Local-window timing on the same 18,944 samples, best of five passes with 1000 sweeps per pass:

backend	ns/call
Commons	9.86
Cody	10.04
Johnson	6.28

So yes: the tail is the right place to look. The worst Johnson behavior is the negative tail and near-overflow tail. Cody has a rare sharper spike right at the finite overflow boundary. Commons is the most stable over these consecutive-ULP windows.

Generic Erfcx Timing

Mixed grid, 24003 samples, best of five timing passes, 100 sweeps per pass.

backend	ns/call
Commons	6.29
Cody	6.55
Johnson/errorfunctions	6.05
Johnson/faddeeva-sys	4.92
Julia SpecialFunctions	4.62

The Julia number is measured inside one Julia process launched by the Rust diagnostic program; it is a Julia-loop function-call timing, not per-call Rust-to-Julia FFI overhead.

Impact on ThiopheneIV Implied Volatility Solver

Values are max error in ULPs of reference total volatility on a specific set of options (see the ThiopheneIV paper for the definition of the exact zones). The rust implementation of the solver is available here

ThiopheneIV max ulp

backend	CLY-3D	CLY-20	CLY-80	Jaeckel	Market	Corners	Stress	HighVol
Cody	190	52	8	142	520	557	285	2
Commons	133	49	8	63	177	329	138	2
Johnson	400	71	16	97	1210	537	484	3

ThiopheneIV+ max ulp

backend	CLY-3D	CLY-20	CLY-80	Jaeckel	Market	Corners	Stress	HighVol
Cody	23	5	4	14	30	41	33	2
Commons	23	5	4	13	29	41	33	2
Johnson	22	5	7	13	29	41	32	3

The polished ThiopheneIV+ path is robust across erfcx choices. The unpolished fast solver is where Commons is clearly better for benchmark.

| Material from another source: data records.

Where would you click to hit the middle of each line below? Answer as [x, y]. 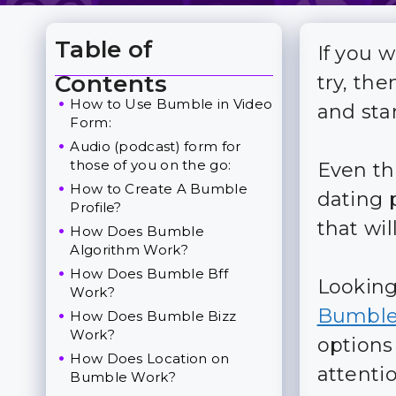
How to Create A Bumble [159, 189]
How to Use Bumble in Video [171, 104]
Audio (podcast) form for [156, 146]
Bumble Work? [123, 377]
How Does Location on [150, 358]
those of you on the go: [151, 165]
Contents [111, 84]
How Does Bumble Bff [149, 274]
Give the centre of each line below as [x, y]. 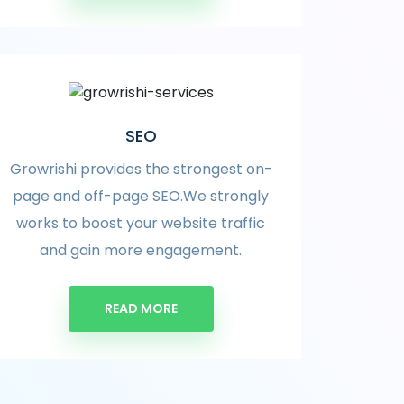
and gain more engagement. [141, 250]
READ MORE [141, 308]
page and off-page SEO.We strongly [141, 196]
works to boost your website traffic [141, 223]
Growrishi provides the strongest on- [141, 169]
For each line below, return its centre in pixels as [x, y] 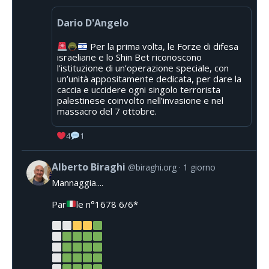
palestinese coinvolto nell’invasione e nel [140, 101]
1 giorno [199, 167]
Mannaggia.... [77, 182]
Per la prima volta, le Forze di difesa [163, 47]
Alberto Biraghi [89, 167]
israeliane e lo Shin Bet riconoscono [129, 57]
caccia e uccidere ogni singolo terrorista [139, 90]
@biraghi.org [152, 167]
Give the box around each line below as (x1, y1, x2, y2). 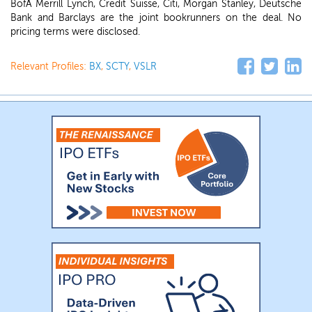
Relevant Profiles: (10, 61, 89, 72)
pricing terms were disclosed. (10, 26, 140, 38)
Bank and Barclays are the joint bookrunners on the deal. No (10, 12, 302, 24)
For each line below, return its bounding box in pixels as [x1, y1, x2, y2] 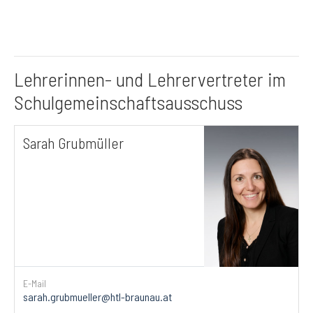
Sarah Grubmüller [23, 133, 124, 152]
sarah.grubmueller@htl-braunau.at [23, 289, 172, 303]
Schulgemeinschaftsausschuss [14, 90, 242, 114]
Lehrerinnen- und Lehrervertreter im [14, 67, 286, 91]
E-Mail [23, 277, 46, 289]
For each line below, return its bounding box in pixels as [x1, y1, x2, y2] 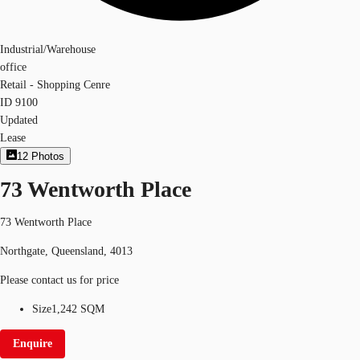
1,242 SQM [51, 302, 104, 315]
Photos [31, 150, 65, 163]
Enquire [13, 337, 52, 350]
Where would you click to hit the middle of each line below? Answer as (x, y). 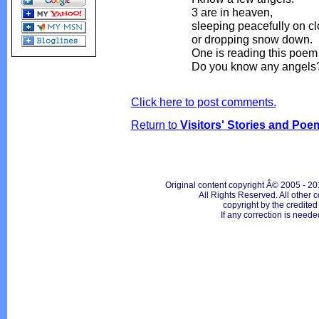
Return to (155, 125)
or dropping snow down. (252, 40)
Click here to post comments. (203, 102)
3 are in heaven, (232, 12)
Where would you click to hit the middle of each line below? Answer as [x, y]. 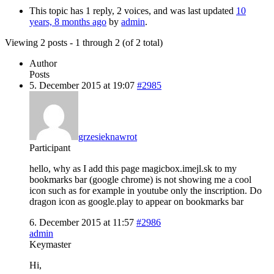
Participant [50, 147]
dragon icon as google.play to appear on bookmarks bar [136, 201]
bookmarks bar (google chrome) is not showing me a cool [140, 179]
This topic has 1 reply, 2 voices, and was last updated [133, 10]
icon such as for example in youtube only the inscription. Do [146, 190]
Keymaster [50, 244]
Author [43, 63]
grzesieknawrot [108, 136]
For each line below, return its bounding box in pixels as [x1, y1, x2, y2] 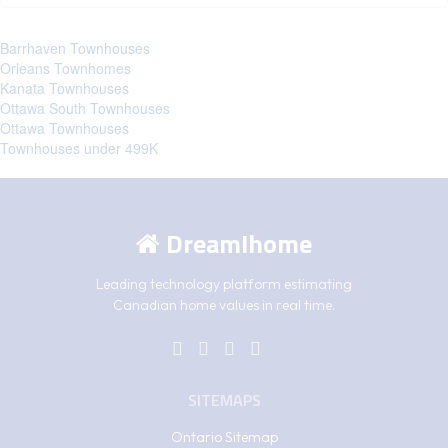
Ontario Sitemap [170, 427, 278, 446]
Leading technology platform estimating [96, 274, 352, 293]
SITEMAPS [187, 387, 261, 412]
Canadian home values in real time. [113, 295, 335, 314]
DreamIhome [160, 223, 312, 263]
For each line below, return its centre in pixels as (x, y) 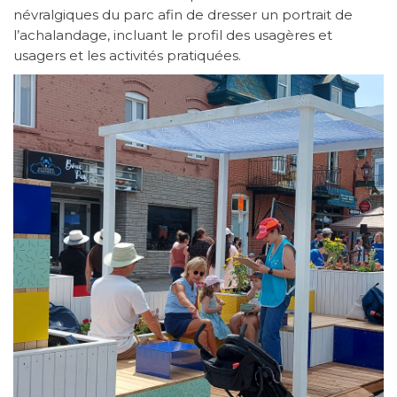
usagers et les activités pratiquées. (127, 56)
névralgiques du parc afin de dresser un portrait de (183, 15)
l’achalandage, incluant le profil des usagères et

Impact on ThiopheneIV Performance

ThiopheneIV ns/call

backend	CLY-3D	CLY-20	CLY-80	Jaeckel	Market	Corners	Stress	HighVol
Cody	146	146	148	146	147	155	155	150
Commons	155	147	147	156	153	159	157	151
Johnson	179	180	188	211	203	185	204	161

ThiopheneIV+ ns/call

backend	CLY-3D	CLY-20	CLY-80	Jaeckel	Market	Corners	Stress	HighVol
Cody	199	200	199	185	193	210	205	187
Commons	202	203	197	197	200	214	210	189
Johnson	233	229	245	249	251	240	254	210

Cody is slightly faster than Commons for ThiopheneIV, but Commons is close and much more accurate. Johnson is slower in the solver context despite competitive standalone erfcx timing, most likely because its branch/table structure interacts differently with the full pricing paths.

Conclusion

Use the Commons erfcx implementation. It gives the best generic erfcx accuracy against the BigFloat reference among the tested Rust-callable implementations, the most stable 512-consecutive-ULP local-window profile, the best unpolished ThiopheneIV accuracy, and passes the strict reference/corner suite. Cody remains a good fast approximation, but it is of slighly lower accuracy (which impacts non-polished ThiopheneIV implied vols) and has a near-overflow-tail spike (very likely without impact on my use case).